COMO poderoso señor que mueve las fantasmas del sueño, quiso el diablo que ni en este trance en que tanto menester tenía yo de descanso hallara completo reposo. Pues acaso por obra de la gran hambre que padecía, se me acuerda haber soñado hallarme otra vez en Lisboa, la madrugada del lunes 25 de abril de aquel mismo año de 1588.

Me veía de nuevo formado con mi compañía de mosqueteros en la gran plaza de esa ciudad, frente al palacio del virrey, tiritando de frío y sin haber probado bocado desde el otro día. Frente a mí, el frío Tajo, y sobre él, recortándose como gigantescas sombras, los innumerables navíos de la grande y felicísima armada que nuestro señor, el rey Felipe segundo de este nombre, había juntado en Lisboa para expugnar Inglaterra…

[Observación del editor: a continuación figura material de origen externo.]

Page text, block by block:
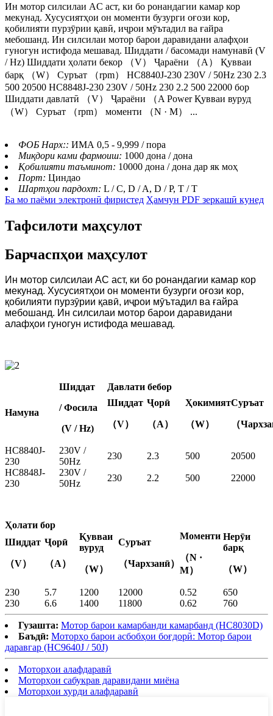
Ин мотор силсилаи AC аст, ки бо ронандагии камар кор
мекунад. Хусусиятҳои он моменти бузурги оғози кор,
қобилияти пурзӯрии қавӣ, иҷрои мӯътадил ва ғайра
мебошанд. Ин силсилаи мотор барои даравидани алафҳои
гуногун истифода мешавад. Шиддати / басомади намунавӣ (V
/ Hz) Шиддати ҳолати бекор （V） Ҷараёни （A） Қувваи
барқ ​​（W） Суръат （rpm） HC8840J-230 230V / 50Hz 230 2.3
500 20500 HC8848J-230 230V / 50Hz 230 2.2 500 22000 бор
Шиддати давлатӣ （V） Ҷараёни （A Power Қувваи вуруд
（W） Суръат （rpm） моменти （N · M） ...
ФОБ Нарх:: ИМА 0,5 - 9,999 / пора
Миқдори ками фармоиш: 1000 дона / дона
Қобилияти таъминот: 10000 дона / дона дар як моҳ
Порт: Циндао
Шартҳои пардохт: L / C, D / A, D / P, T / T
Ба мо паёми электронӣ фиристед Ҳамчун PDF зеркашӣ кунед
Тафсилоти маҳсулот
Барчаспҳои маҳсулот
Ин мотор силсилаи AC аст, ки бо ронандагии камар кор
мекунад. Хусусиятҳои он моменти бузурги оғози кор,
қобилияти пурзӯрии қавӣ, иҷрои мӯътадил ва ғайра
мебошанд. Ин силсилаи мотор барои даравидани
алафҳои гуногун истифода мешавад.
Намуна
Шиддат
/ Фосила
(V / Hz)
Давлати бебор
Шиддат
（V）
Ҷорӣ
（A）
Ҳокимият
（W）
Суръат
（
HC8840J-
230
230V /
50Hz
230 2.3 500
20500
HC8848J-
230
230V /
50Hz
230 2.2 500 22000
Ҳолати бор
Шиддат
（V）
Ҷорӣ
（A）
Қувваи
вуруд
（W）
Суръат
（Чархзанӣ）
Моменти
（N ·
M）
Нерӯи
барқ
（W）
230 5.7 1200 12000 0.52
650
230
6.6 1400 11800 0.62 760
Гузашта: Мотор барои камарбанди камарбанд (HC8030D)
Баъдӣ: Моторҳо барои асбобҳои боғдорӣ: Мотор барои
даравгар (HC9640J / 50J)
Моторҳои алафдаравӣ
Моторҳои сабукрав даравидани миёна
Моторҳои хурди алафдаравӣ
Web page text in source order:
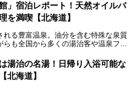
クオム【PR】
クオム商品のPR記事です。
、遠隔地ながらも全国から湯治・療養
れます。
で豊富温泉の“天然オイルバス”をレポ
帰り入浴施設をはじめ、宿泊施設・ア
」宿泊レポート！天然オイルバ
を満喫【北海道】
れる豊富温泉。油分を含む特殊な泉質
も全国から多くの湯治客や温泉ファ
温泉の開湯当初から営業する老舗旅
と名物のバター料理に定評があり、
湯治の名湯！日帰り入浴可能な
北海道】

Vide otra vez salir de su palacio con gran pompa al cardenal archiduque Alberto, virrey de Portugal, junto al duque de Medina Sidonia, capitán general del mar océano, al que seguían los capitanes de las escuadras que formaban la armada destinada a castigar la osadía y malas obras de la reina de Inglaterra. Con los capitanes de las más de las naos, los maestres de campo y oficiales de las compañías embarcadas en la flota, y caballeros muy principales que habían acudido de todos los reinos de la monarquía a servir en esta jornada, se compuso, camino de la catedral de Lisboa, la más gallarda procesión que nunca se haya contemplado.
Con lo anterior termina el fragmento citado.